At 3:31 PM +0100 12/14/04, Leopold Toetsch wrote:
Dan Sugalski <[EMAIL PROTECTED]> wrote:
At 10:19 AM +0100 12/14/04, Leopold Toetsch wrote:

 Which does argue that it ought not be a sub, I suppose, but something
 simpler. A plain bsr sort of thing.

A bsr doesn't change anything. It has to return to the caller. That thing, where it's returning to, is alive.

I'm only concerned about overhead here. Live-ness is a separate issue. (An important one, but separate. That's dealt with below)

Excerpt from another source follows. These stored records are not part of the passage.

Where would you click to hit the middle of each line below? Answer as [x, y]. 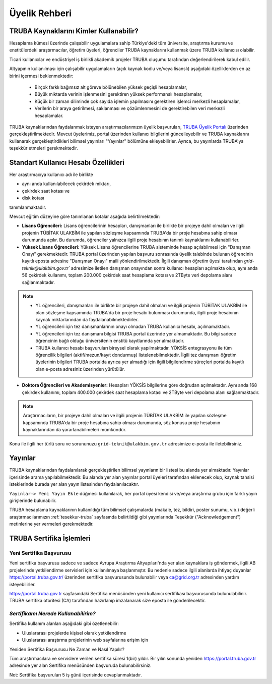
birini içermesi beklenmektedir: [41, 76]
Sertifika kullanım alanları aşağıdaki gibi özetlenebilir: [64, 623]
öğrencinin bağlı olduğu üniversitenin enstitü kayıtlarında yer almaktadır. [110, 341]
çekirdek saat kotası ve [46, 191]
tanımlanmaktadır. [28, 207]
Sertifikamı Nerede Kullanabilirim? [52, 614]
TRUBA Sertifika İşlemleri [50, 538]
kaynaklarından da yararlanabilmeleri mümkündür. [75, 430]

>>If the cleanup handler is a plain subroutine, the previous one, which
should be cleaned, is alive. A lazy DOD will find the filehandle in the
lexicals and likely in registers.

 Well, maybe. Subs are going to have multiple scopes in them (which
 argues for a faster-than-sub cleanup handler dispatch) so it's more
 than just a 'cleanup before leaving the sub' sort of thing. There's
 an awful lot of code around that looks like:

      sub foo {
          # Insert code here
          foreach (@some_array) {
          }

          {
             # Some code that needs its own block
          }
          if (foo) {
          } else {
          }
     }

 Besides cleaning up on sub exit, there's also a potential cleanup
 when the foreach is left, the bare block is left, and each of the
 legs of the if are left. (Potentially once on each foreach iteration,
 I suppose)

Yes. I'll presume that the first Perl6 compiler will just emit closures for each block.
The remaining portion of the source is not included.